On July 1, 2012 The Australian Government introduced a "Tax on Carbon". The tax covers the majority of the economy with few exceptions.
The price established by the government is $A23/ton. This price is fixed with a 5% increase each year for the first three years and then the tax will convert to an emissions trading scheme.
The global warming effect of synthetic greenhouse gases is being addressed by imposing an "Equivalent Carbon Price" to synthetic greenhouse gases. This means that importers of synthetic greenhouse gases, including importers of equipment containing these gases will be liable to pay the equivalent carbon price (tax).
To arrive at the value of the tax the importer multiplies the $A23/ton by the Global warming potential of the gas. Thus, for R404A the tax will be $A75/kg.
There are two points that make this tax a large burden on the air conditioning and refrigeration industries and their customers.
- The tax is applied at the point of import - like an import duty - and thus becomes a cost of doing business with each step in the commerce chain adding their appropriate margins.
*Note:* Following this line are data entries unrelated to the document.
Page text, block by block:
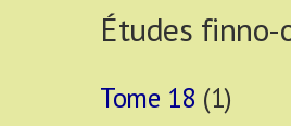
Études finno-
Tome 18 (1)
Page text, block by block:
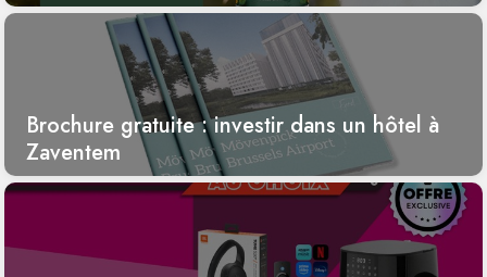
Brochure gratuite : investir dans un hôtel à
Zaventem
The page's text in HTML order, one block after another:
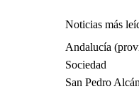
Noticias más
Andalucía
Sociedad
San Pedro
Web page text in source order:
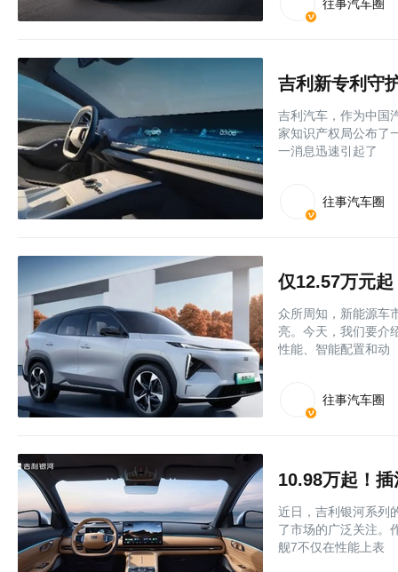
往事汽车圈
吉利新专利守
吉利汽车，作为中国
家知识产权局公布了
一消息迅速引起了
往事汽车圈
仅12.57万元
众所周知，新能源车
亮。今天，我们要介
性能、智能配置和动
往事汽车圈
近日，吉利银河系列
了市场的广泛关注。
舰7不仅在性能上表
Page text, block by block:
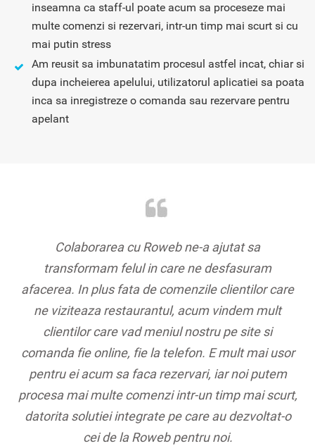
inseamna ca staff-ul poate acum sa proceseze mai
multe comenzi si rezervari, intr-un timp mai scurt si cu
mai putin stress
Am reusit sa imbunatatim procesul astfel incat, chiar si
dupa incheierea apelului, utilizatorul aplicatiei sa poata
inca sa inregistreze o comanda sau rezervare pentru
apelant
Colaborarea cu Roweb ne-a ajutat sa
transformam felul in care ne desfasuram
afacerea. In plus fata de comenzile clientilor care
ne viziteaza restaurantul, acum vindem mult
clientilor care vad meniul nostru pe site si
comanda fie online, fie la telefon. E mult mai usor
pentru ei acum sa faca rezervari, iar noi putem
procesa mai multe comenzi intr-un timp mai scurt,
datorita solutiei integrate pe care au dezvoltat-o
cei de la Roweb pentru noi.
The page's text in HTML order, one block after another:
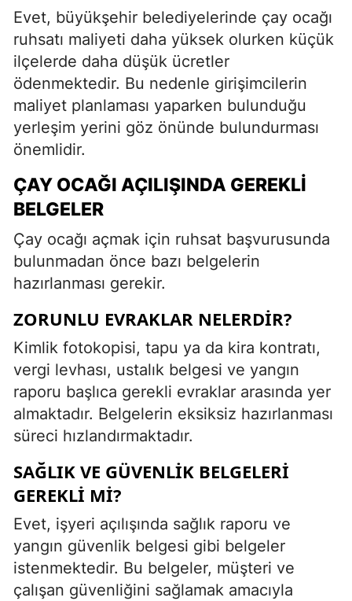
Evet, büyükşehir belediyelerinde çay ocağı
ruhsatı maliyeti daha yüksek olurken küçük
ilçelerde daha düşük ücretler
ödenmektedir. Bu nedenle girişimcilerin
maliyet planlaması yaparken bulunduğu
yerleşim yerini göz önünde bulundurması
önemlidir.
ÇAY OCAĞI AÇILIŞINDA GEREKLI
BELGELER
Çay ocağı açmak için ruhsat başvurusunda
bulunmadan önce bazı belgelerin
hazırlanması gerekir.
ZORUNLU EVRAKLAR NELERDIR?
Kimlik fotokopisi, tapu ya da kira kontratı,
vergi levhası, ustalık belgesi ve yangın
raporu başlıca gerekli evraklar arasında yer
almaktadır. Belgelerin eksiksiz hazırlanması
süreci hızlandırmaktadır.
SAĞLIK VE GÜVENLIK BELGELERI
GEREKLI MI?
Evet, işyeri açılışında sağlık raporu ve
yangın güvenlik belgesi gibi belgeler
istenmektedir. Bu belgeler, müşteri ve
çalışan güvenliğini sağlamak amacıyla
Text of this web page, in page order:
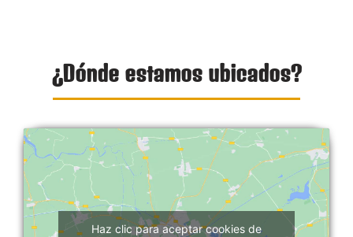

- The tax is anywhere from 3 to 8 times the actual imported values of the refrigerant.
A Simple Example
With no tax-
Cost at point of import $1.00 leads to a selling price to the end user of say $3.00.
With a carbon Tax -
Cost of the product $1.00 plus a tax of say $4.00 = Cost to the importer of $5.00. Apply the same margins and the selling price to the end user is now $15.00
The objective of the tax is to encourage better maintenance, thus lower leak rates and to encourage the transition to low global warming potential refrigerants.
Both of these objectives are appropriate but there are some pitfalls:
- There will be more on the jobsite recycling of refrigerants on existing equipment and if this is not done properly there may be issues with the equipment's performance and reliability. For example if the refrigerant is a blend such as R410A it is very difficult o ensure the recycled refrigerant has the same characteristics as new R410A. Further, refrigerant could be contaminated and the process of recycling on the jobsite may not do a suitable job in cleaning up the refrigerant.
- There is more potential for organizations marketing alternative refrigerants e.g. Hydrocarbon refrigerants to convince people to replace their fluorocarbon with a hydrocarbon. Because equipment is designed to operate on a particular refrigerant this approach will lead to less than optimum performance and because hydrocarbon refrigerants are flammable the potential for serious accidents is increased.
- For new installations this tax will encourage a move to lower GWP refrigerants. As always the decision on the refrigerant will be influenced by the investment strategy of the purchaser, which should take into account issues such as first cost, safety and overall system efficiency.
Editor's Note: CR4 would like to thank Greg Groppenbacher of GEA Consulting for contributing this blog entry.